More inverse trig functions, and a few others

Having looked at the inverse of the tangent function, we’re now going to look at the other inverse trig functions. Let’s begin with the case of the sine function. As we know, that’s what its graph looks like. Now we need to restrict the domain so that on that restricted domain the sine function is injective and also attains all its relevant values. The obvious choice here, and it’s the choice that is always made, is the interval minus pi over 2 to pi over 2. We see that on that interval, the function is strictly increasing. And it takes all the values between minus 1 and plus 1. So we consider that function with that domain and that interval. It’s then a bijective function.

Therefore, we can define an inverse function. And the name we give to that inverse function is arcsine, also sometimes denoted inverse sine. So it’s a function that maps the other way. It maps the interval minus 1, 1 back to the interval minus pi over 2, pi over 2. To summarize then, we’ve looked at the sine function between minus pi over 2 and pi over 2, restricted domain. And we’ve constructed the inverse function in the following way. We’ve said that for each t in minus 1, 1, there is a unique x in that interval for which t is equal sine x. There’s the t, and there’s the x.

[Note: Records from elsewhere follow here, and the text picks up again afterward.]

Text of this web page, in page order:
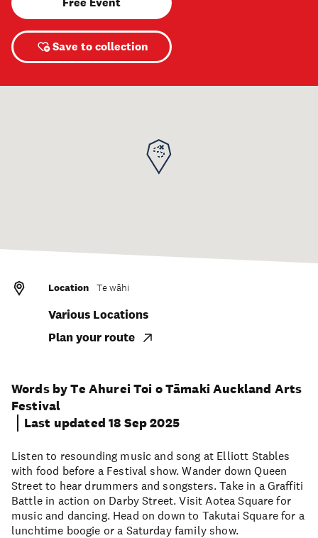
Save to collection
Words by Te Ahurei Toi o Tāmaki Auckland Arts
Festival
Last updated 18 Sep 2025
Listen to resounding music and song at Elliott Stables
with food before a Festival show. Wander down Queen
Street to hear drummers and songsters. Take in a Graffiti
Battle in action on Darby Street. Visit Aotea Square for
music and dancing. Head on down to Takutai Square for a
lunchtime boogie or a Saturday family show.
Location Te wāhi
Various Locations
Plan your route
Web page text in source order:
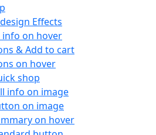
Effects
info on hover
& Add to cart
on hover
shop
info on image
on image
on hover
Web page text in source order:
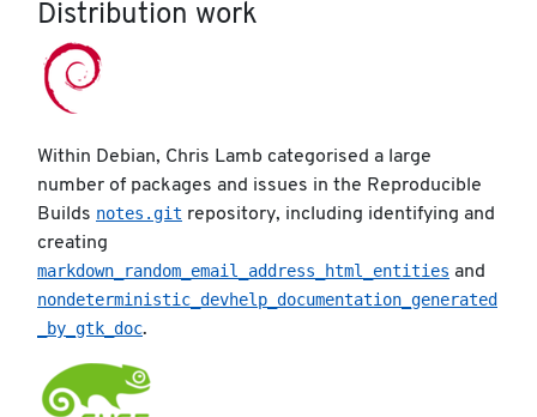
Distribution work
Within Debian, Chris Lamb categorised a large
number of packages and issues in the Reproducible
Builds notes.git repository, including identifying and
creating
markdown_random_email_address_html_entities and
nondeterministic_devhelp_documentation_generated
_by_gtk_doc.
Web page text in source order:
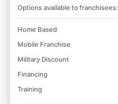
Options available to franchisees:
Home Based
Mobile Franchise
Military Discount
Financing
Training

And we’re defining arcsine of t to equal that value of x, also called inverse sine function and denoted this way. What does the graph of arcsine look like? Rather easy to find. You apply the usual– one of the two usual methods we have geometrically to find the graph. You get this. As you can see, arcsine is defined on the interval minus 1, plus 1, and not otherwise. What about the inverse of cosine. Well, it’s going to be very similar. One difference though is that you can’t take the interval minus pi over 2 to pi over 2, because on that interval, the cosine is not injective, as you can see. So you shift the interval.

You take the interval 0, pi, instead for inverting cosine. On 0, pi, you see that cosine is strictly decreasing, and hence injective. So you obtain an inverse function. It’s labelled arccosine. And it maps minus 1, 1 to the interval 0, pi. Easy enough to find what the graph looks like. It turns out to be like this. Notice that arccosine, also called inverse cosine, is defined just on the interval minus 1 to plus 1. There are a few forgotten functions that we’re not going to discuss in any detail. As you know, our discussion of trigonometry, which is now drawing to a close, has defined three functions, sine, cosine, and tangent, as well as their inverses.

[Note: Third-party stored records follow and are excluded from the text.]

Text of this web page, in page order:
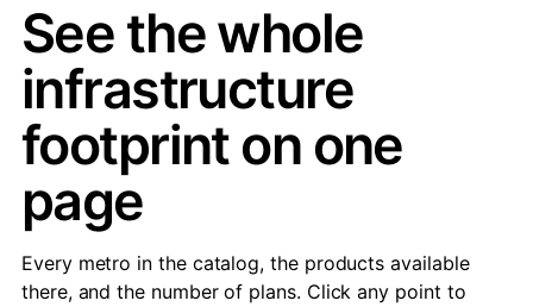
See the whole
infrastructure
footprint on one
page
Every metro in the catalog, the products available
there, and the number of plans. Click any point to
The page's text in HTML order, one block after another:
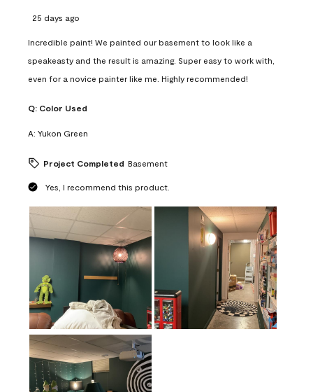
25 days ago
Incredible paint! We painted our basement to look like a
speakeasty and the result is amazing. Super easy to work with,
even for a novice painter like me. Highly recommended!
Q: Color Used
A: Yukon Green
Project Completed Basement
Yes, I recommend this product.

But depending on what continent you live on, you may also run into other trigonometric functions that are current in trigonometry, for example, cotangent. Cotangent x means the cosine over the sine, equivalently 1 over the tangent. The secant of x is 1 over the cosine. And the cosecant is 1 over the sine. And these functions also have inverses that can be defined in similar ways to what we’ve done. And if you’re dealing with all of these functions, then there are of course, even more identities that you might have to know. For example, it’s easy to prove that tangent squared plus 1 is equal to secant squared.

However, it is possible to do everything you want in trigonometry without dealing with these extra functions, as some countries do. Another class of functions we have not discussed is related to the exponential function, e to the x. These are the so-called hyperbolic functions. They were defined and introduced in the 19th century. They’re used a lot by engineers, for example, because certain differential equations involve these as solutions. What are these functions? Well, here they are. They’re read usually as hyperbolic sine, hyperbolic cosine, and hyperbolic tangent. And as you see, they’re completely defined in terms of the exponential function. And they also admit inverses, which have some uses. And they have a whole bunch of identities of their own.

Actually, they’re rather amusing in the sense that the identities for these hyperbolic functions look a lot like trigonometric identities with occasionally a sign being different. There’s a circular identity, for example, that says that hyperbolic cosine squared minus hyperbolic sine squared is equal to 1. Now, there are so many functions and so little time that we’re not going to do them all. But I can assure you that we have done the ones that count the most.